#### Your task
Read through the data below and state how many of its lines contain the word "preferences", adding nothing.

#### Provided records
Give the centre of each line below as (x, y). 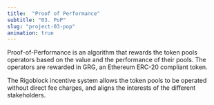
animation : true (30, 33)
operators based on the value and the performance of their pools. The (107, 60)
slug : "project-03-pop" (41, 26)
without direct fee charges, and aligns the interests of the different (101, 88)
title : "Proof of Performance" (53, 13)
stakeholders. (27, 95)
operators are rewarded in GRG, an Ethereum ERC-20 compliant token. (108, 67)
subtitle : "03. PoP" (37, 20)
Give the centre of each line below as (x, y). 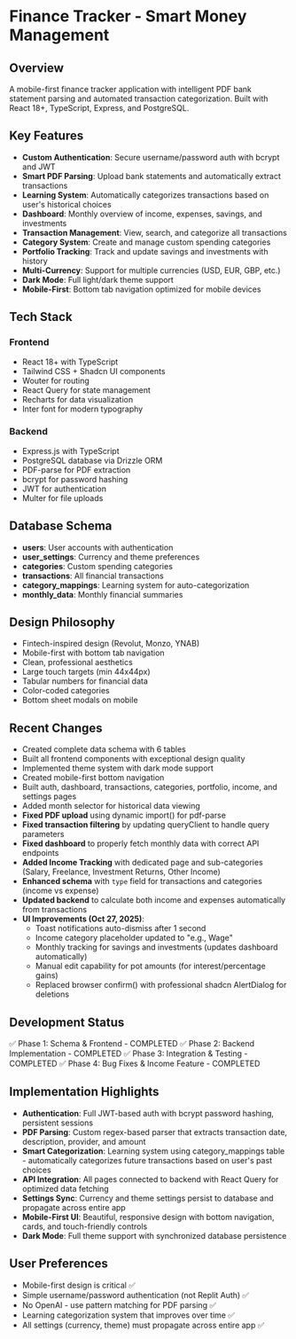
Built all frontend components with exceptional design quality (133, 759)
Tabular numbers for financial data (85, 681)
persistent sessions (58, 1123)
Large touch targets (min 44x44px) (86, 672)
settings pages (49, 796)
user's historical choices (67, 204)
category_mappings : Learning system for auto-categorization (136, 585)
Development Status (67, 1022)
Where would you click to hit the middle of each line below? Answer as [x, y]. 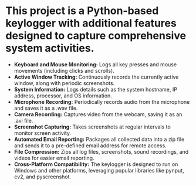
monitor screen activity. [43, 133]
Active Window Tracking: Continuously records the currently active [96, 77]
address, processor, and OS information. [63, 96]
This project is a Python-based [82, 11]
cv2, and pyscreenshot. [43, 177]
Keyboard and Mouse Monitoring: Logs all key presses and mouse [95, 64]
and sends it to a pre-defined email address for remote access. [90, 146]
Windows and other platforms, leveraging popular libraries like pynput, [99, 170]
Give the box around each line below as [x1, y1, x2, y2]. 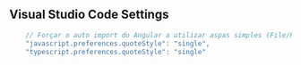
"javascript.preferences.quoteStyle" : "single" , [25, 39, 211, 48]
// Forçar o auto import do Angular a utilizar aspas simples [25, 30, 262, 39]
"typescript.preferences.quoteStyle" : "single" [25, 47, 206, 56]
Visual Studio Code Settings [9, 7, 169, 22]
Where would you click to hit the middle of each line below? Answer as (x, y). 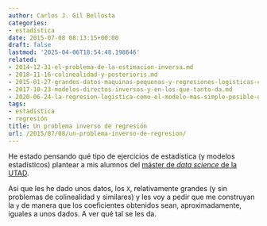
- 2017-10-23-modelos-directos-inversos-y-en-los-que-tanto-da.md (120, 89)
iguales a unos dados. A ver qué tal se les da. (83, 213)
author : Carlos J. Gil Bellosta (62, 15)
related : (23, 60)
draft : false (30, 45)
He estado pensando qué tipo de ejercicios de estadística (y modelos (122, 156)
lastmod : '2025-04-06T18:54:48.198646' (74, 52)
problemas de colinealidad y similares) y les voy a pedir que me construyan (132, 197)
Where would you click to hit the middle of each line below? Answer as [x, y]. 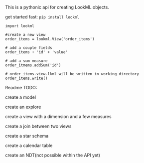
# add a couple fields [29, 48]
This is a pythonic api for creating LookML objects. [57, 7]
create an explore [23, 107]
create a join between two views [38, 126]
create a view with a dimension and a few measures [58, 116]
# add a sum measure [27, 61]
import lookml [20, 26]
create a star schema [27, 136]
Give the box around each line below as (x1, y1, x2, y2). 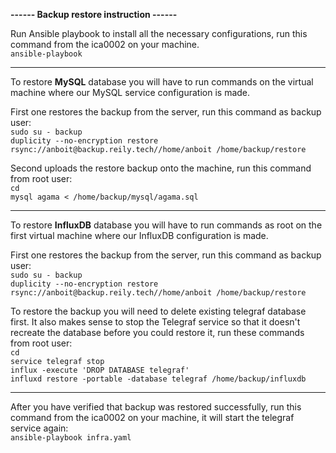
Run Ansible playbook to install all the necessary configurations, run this (10, 28, 308, 39)
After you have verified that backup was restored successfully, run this (10, 401, 302, 413)
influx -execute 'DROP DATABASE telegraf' (10, 365, 190, 375)
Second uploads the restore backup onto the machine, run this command (10, 162, 312, 174)
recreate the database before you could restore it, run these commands (10, 327, 305, 338)
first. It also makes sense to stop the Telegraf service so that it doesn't (10, 316, 301, 328)
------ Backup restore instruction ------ (10, 9, 178, 20)
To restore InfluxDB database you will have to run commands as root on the (10, 219, 323, 231)
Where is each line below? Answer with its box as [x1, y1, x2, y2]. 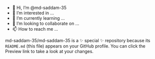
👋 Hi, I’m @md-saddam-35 [12, 5, 67, 10]
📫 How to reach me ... [12, 26, 58, 32]
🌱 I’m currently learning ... [12, 15, 65, 21]
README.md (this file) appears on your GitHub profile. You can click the [5, 43, 146, 49]
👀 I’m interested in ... [12, 10, 54, 16]
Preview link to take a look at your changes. [5, 49, 94, 54]
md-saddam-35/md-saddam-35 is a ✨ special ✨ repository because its [5, 38, 151, 43]
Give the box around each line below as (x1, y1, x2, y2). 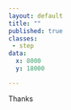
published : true (8, 27, 63, 35)
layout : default (8, 11, 63, 20)
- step (11, 42, 35, 50)
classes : (8, 34, 38, 43)
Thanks (8, 94, 34, 104)
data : (8, 49, 27, 57)
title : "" (8, 19, 42, 27)
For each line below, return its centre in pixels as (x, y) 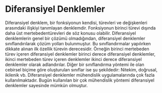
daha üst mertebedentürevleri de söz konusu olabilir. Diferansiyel (70, 33)
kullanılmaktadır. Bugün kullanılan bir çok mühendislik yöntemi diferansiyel (80, 80)
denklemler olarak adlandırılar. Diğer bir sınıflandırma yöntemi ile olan (75, 64)
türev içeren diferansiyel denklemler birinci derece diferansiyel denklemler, (80, 54)
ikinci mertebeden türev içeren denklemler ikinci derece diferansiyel (73, 59)
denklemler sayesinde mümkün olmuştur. (46, 85)
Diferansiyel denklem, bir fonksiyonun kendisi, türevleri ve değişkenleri (76, 23)
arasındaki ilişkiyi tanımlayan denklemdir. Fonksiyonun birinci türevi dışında (80, 28)
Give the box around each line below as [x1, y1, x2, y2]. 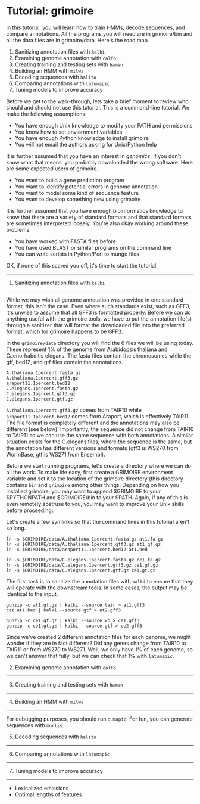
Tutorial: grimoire [6, 4, 94, 18]
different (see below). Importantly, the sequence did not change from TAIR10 [6, 425, 194, 433]
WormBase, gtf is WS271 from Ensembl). [6, 451, 105, 458]
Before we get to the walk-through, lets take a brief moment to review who [6, 97, 189, 105]
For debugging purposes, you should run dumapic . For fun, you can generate [6, 715, 193, 722]
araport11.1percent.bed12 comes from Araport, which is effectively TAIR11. [6, 412, 190, 420]
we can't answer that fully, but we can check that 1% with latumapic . [6, 652, 174, 659]
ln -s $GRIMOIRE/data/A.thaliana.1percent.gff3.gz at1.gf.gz [6, 541, 161, 547]
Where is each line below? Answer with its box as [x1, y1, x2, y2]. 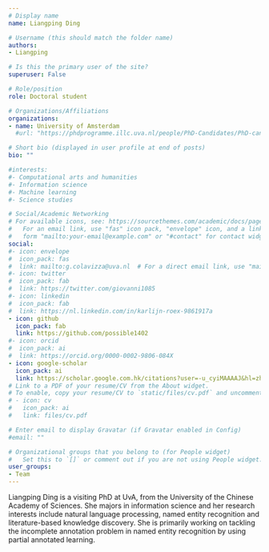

#### Solution
2